■ Input material ■
+++
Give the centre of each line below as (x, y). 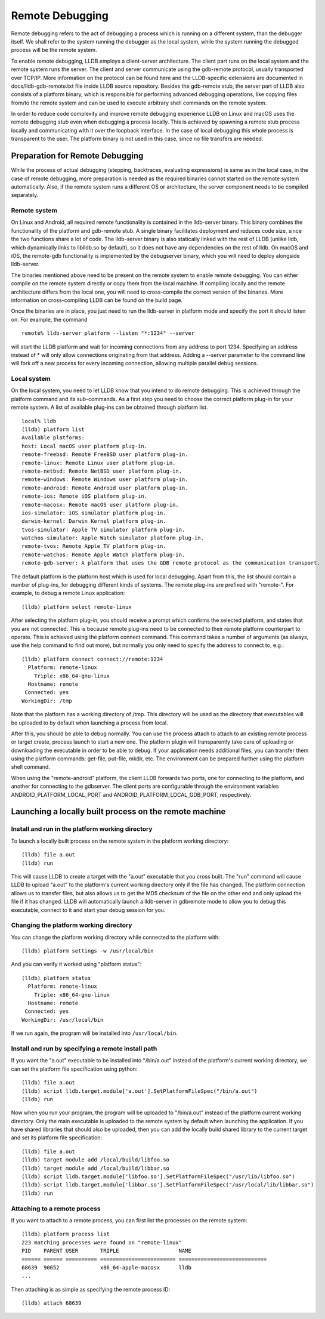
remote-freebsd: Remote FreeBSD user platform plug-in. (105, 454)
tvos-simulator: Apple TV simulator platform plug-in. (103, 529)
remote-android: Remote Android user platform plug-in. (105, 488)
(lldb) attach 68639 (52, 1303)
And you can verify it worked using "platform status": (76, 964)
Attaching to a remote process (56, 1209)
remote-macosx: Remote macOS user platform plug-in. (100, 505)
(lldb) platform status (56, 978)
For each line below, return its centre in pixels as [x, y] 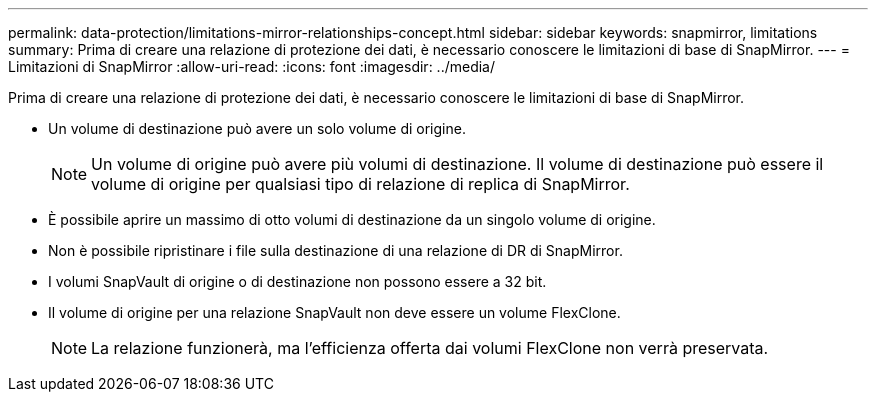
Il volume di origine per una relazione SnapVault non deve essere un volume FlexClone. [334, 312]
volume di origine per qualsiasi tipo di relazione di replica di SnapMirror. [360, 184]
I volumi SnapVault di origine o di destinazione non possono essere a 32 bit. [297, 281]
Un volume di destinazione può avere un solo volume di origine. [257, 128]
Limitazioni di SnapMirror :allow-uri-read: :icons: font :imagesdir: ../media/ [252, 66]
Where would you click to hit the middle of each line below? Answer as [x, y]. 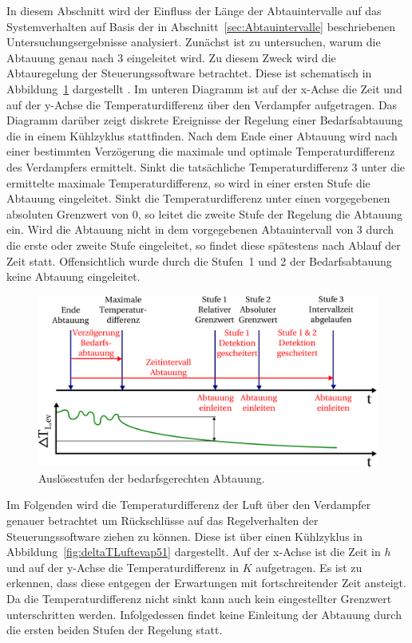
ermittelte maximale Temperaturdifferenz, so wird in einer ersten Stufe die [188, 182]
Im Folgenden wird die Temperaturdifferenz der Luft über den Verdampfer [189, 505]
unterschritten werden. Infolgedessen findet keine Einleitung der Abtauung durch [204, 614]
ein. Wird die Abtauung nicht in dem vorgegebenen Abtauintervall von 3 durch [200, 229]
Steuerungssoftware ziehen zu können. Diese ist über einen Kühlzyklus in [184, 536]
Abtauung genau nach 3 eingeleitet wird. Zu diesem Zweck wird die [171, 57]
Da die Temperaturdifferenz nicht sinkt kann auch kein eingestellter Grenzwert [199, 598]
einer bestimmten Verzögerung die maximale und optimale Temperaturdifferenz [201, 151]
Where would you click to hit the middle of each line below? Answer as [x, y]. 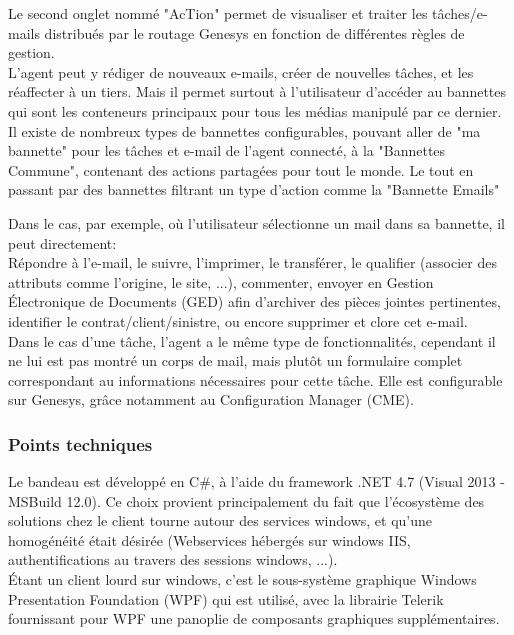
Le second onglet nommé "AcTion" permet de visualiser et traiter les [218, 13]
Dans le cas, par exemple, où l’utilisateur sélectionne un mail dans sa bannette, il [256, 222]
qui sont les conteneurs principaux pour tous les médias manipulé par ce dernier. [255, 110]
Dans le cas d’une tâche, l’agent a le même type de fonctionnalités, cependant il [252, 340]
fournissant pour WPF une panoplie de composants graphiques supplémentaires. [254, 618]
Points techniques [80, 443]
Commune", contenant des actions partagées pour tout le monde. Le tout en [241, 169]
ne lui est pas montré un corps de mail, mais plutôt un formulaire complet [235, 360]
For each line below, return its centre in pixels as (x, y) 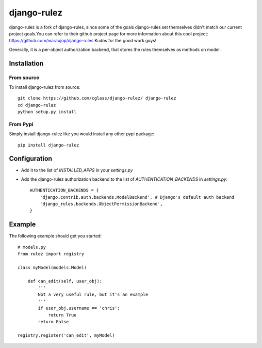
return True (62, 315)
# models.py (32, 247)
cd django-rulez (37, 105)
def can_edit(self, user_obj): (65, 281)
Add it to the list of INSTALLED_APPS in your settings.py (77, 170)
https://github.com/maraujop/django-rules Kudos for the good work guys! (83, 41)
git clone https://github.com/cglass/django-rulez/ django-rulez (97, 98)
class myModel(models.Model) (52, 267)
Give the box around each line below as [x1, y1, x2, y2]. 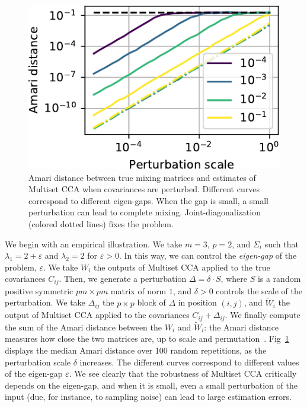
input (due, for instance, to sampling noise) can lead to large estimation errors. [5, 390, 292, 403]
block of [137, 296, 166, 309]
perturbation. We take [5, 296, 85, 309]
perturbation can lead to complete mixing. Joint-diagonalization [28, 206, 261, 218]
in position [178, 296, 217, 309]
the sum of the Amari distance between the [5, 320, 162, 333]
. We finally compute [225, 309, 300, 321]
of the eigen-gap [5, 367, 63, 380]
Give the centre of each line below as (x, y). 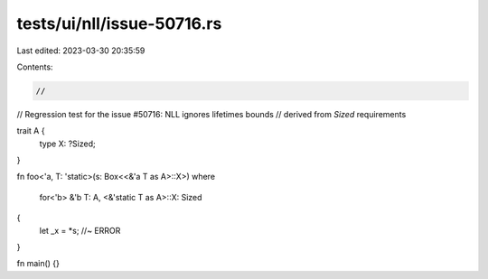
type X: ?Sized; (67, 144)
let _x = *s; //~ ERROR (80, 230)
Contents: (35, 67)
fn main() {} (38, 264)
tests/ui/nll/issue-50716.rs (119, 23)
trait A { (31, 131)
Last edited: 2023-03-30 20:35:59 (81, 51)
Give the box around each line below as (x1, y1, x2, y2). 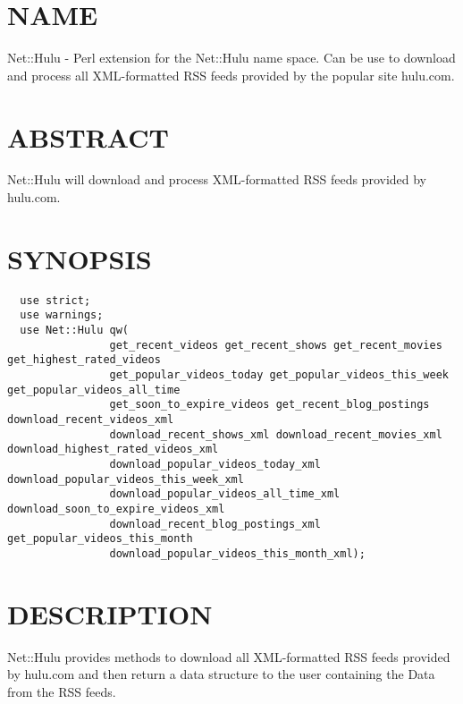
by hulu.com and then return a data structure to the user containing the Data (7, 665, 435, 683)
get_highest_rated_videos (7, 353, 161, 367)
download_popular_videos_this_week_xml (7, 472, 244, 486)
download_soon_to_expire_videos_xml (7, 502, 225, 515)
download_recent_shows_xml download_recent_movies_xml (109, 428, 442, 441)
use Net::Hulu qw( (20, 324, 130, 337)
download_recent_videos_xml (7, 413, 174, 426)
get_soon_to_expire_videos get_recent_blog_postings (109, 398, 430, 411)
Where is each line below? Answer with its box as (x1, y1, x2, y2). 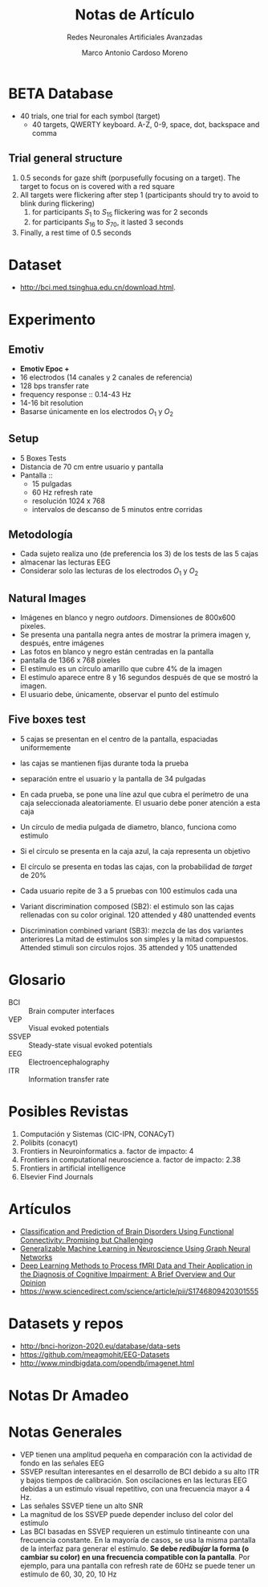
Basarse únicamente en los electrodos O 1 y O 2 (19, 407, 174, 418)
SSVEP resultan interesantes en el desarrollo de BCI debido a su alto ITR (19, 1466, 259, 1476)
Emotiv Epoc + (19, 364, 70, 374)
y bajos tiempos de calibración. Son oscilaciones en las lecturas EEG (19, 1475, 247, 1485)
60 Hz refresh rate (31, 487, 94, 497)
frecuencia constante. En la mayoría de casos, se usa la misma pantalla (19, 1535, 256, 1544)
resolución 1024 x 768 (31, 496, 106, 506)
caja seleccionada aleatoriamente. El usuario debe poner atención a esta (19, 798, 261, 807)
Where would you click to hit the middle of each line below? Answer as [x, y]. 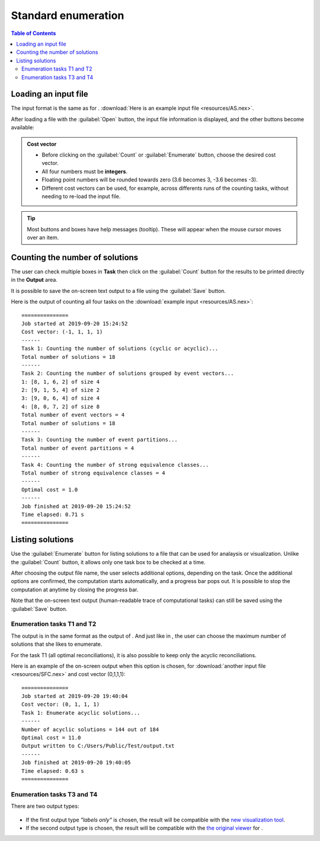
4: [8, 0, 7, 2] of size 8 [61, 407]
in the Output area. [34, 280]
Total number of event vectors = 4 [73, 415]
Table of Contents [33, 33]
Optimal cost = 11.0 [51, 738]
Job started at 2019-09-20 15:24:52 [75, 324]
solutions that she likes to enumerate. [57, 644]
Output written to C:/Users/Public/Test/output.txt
+++
■ Prompt ■
An exact copy is needed of only the lines from the top of the material through the line with "And you can"; no pictures belong in it.

■ Output of the task ■
Give the centre of each line below as (x, y). 
remote-freebsd: Remote FreeBSD user platform plug-in. (105, 454)
tvos-simulator: Apple TV simulator platform plug-in. (103, 529)
remote-android: Remote Android user platform plug-in. (105, 488)
(lldb) attach 68639 (52, 1303)
And you can verify it worked using "platform status": (76, 964)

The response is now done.